The word "неделю" marks the lines to find; copy every such line from the data below.

Records excerpted from a collection:
# # # # # # #
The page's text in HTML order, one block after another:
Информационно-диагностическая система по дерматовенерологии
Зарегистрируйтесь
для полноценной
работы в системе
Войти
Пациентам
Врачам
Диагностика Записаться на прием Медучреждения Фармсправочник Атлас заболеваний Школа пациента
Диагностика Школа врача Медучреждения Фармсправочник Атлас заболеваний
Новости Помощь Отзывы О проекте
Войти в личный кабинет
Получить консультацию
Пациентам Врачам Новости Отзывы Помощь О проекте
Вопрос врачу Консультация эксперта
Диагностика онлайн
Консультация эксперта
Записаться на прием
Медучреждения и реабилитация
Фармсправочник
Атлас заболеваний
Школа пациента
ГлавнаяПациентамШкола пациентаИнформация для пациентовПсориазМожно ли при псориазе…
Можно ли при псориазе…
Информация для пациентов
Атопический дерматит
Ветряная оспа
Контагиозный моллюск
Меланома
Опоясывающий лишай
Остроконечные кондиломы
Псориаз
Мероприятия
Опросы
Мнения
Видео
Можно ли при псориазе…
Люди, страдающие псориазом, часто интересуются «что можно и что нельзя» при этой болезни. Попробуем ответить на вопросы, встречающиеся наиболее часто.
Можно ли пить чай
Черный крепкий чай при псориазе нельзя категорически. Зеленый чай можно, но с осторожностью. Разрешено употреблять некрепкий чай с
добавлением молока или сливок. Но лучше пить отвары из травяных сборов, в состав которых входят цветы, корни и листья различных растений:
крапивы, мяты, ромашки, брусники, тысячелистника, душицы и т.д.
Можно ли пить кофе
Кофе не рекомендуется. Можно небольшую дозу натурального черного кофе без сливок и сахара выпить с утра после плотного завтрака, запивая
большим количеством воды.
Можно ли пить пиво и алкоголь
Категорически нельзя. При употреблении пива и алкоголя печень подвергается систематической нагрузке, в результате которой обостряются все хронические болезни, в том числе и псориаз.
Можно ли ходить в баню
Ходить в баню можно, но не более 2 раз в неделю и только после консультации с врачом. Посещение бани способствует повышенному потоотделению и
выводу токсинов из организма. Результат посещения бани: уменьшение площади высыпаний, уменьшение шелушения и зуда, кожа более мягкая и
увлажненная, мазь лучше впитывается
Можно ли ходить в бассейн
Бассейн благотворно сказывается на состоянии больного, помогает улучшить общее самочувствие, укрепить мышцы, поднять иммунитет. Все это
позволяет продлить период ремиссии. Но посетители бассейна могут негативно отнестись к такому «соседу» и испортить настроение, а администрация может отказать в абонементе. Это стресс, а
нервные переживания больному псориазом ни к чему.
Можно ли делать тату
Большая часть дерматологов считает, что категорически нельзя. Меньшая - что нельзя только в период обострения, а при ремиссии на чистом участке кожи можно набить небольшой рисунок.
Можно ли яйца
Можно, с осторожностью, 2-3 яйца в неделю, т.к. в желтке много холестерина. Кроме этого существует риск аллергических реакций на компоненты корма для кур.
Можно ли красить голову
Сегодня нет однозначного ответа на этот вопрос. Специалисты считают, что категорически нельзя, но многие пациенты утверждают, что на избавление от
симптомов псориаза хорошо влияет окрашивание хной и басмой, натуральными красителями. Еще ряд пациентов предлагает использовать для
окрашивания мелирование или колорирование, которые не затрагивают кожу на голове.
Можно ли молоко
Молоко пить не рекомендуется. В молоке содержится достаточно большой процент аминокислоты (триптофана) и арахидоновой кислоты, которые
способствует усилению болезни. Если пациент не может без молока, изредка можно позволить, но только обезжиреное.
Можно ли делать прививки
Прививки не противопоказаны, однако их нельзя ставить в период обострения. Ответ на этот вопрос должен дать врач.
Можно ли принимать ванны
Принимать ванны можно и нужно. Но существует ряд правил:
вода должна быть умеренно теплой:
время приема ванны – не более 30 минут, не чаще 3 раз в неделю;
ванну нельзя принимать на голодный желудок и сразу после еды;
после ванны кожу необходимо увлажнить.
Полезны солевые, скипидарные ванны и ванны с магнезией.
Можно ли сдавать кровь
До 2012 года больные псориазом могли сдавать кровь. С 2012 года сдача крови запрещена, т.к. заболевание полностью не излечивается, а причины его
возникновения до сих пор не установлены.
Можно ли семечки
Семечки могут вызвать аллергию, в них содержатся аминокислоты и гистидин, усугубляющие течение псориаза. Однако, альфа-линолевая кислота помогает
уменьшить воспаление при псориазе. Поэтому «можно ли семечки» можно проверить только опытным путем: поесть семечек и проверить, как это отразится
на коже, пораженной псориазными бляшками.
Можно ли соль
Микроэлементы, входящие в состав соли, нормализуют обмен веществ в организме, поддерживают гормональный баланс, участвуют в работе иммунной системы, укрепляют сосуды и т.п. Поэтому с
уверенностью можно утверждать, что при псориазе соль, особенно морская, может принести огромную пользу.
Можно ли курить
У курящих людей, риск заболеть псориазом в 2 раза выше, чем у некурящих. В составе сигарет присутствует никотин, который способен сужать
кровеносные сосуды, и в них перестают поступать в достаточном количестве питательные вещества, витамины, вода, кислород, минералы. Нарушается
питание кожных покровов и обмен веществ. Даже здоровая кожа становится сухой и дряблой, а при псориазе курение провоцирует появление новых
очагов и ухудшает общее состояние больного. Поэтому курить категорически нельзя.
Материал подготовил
# # # # # # #
* [TASK RESULT]:
Ходить в баню можно, но не более 2 раз в неделю и только после консультации с врачом. Посещение бани способствует повышенному потоотделению и
Можно, с осторожностью, 2-3 яйца в неделю, т.к. в желтке много холестерина. Кроме этого существует риск аллергических реакций на компоненты корма для кур.
время приема ванны – не более 30 минут, не чаще 3 раз в неделю;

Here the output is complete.